Endings (24/6/2012)

Endings, especially the endings to trilogies or series, I often find are the hardest part to get right, shortly followed by beginnings. There’s a desire, probably rightly, for the ending to be biggest climax in a story, although I not that both Game of Thrones and A Storm of Swords defy such wisdom and it doesn’t seem to have done George any harm. Upbeat endings I find particularly difficult – surely to be the biggest climax there must be the toughest struggle to achieve a success? Maybe this is why I tend to go for bittersweet and downbeat endings more often than not. But then again I’ve enjoyed plenty of books where the ending has been obvious for many chapters and yet remained thoroughly enjoyable. Mumph. Sometimes I convince myself I know nothing. Please feel free to tell me your favourite endings, whether they were obvious or a complete surprise.

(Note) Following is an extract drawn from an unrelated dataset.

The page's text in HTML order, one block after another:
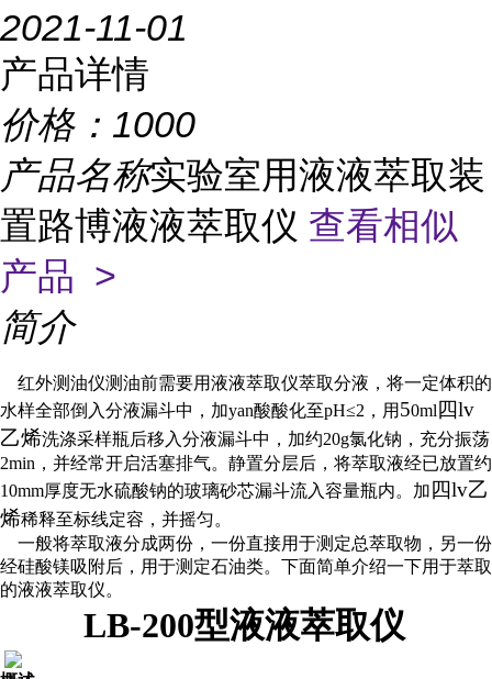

I’m posting this while England are in extra time against Italy. At this point a win would be a complete surprise…

Meanwhile, a couple of reviews have sprung up. Apparently The Thief-Taker’s Apprentice is full of pubs and The Order of the Scales is too slow.

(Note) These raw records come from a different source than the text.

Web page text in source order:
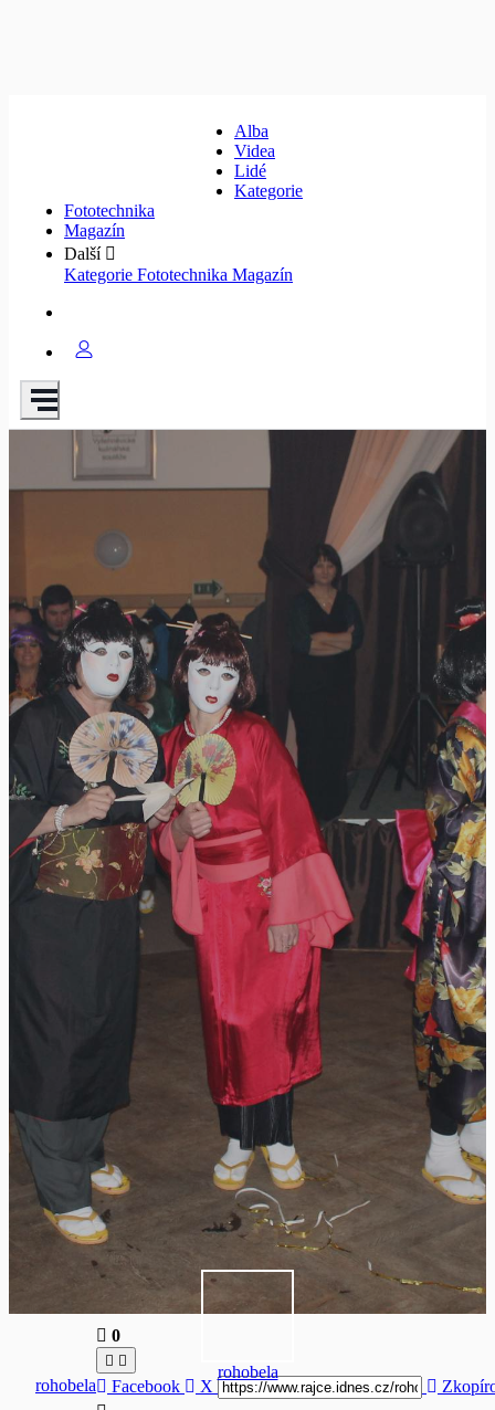
Alba
Videa
Lidé
Kategorie
Fototechnika
Magazín
Další
Kategorie Fototechnika Magazín
rohobela
rohobela
0
Facebook X

The Apprentice is a fun and rapidly moving fantasy novel with elements of coming of age and rite of passage, along with thieves, villains, pirates, rogues, wizards who seem to do nothing wizardry and pubs. Plenty of pubs. Bookgeeks.

“Pacing aside, it’s very difficult to resist getting caught up in the cold, calculating behavior of Stephen Deas’ majestic and determined dragons.” Citybookreviews stand out from the crowd by finding the story moves too slowly.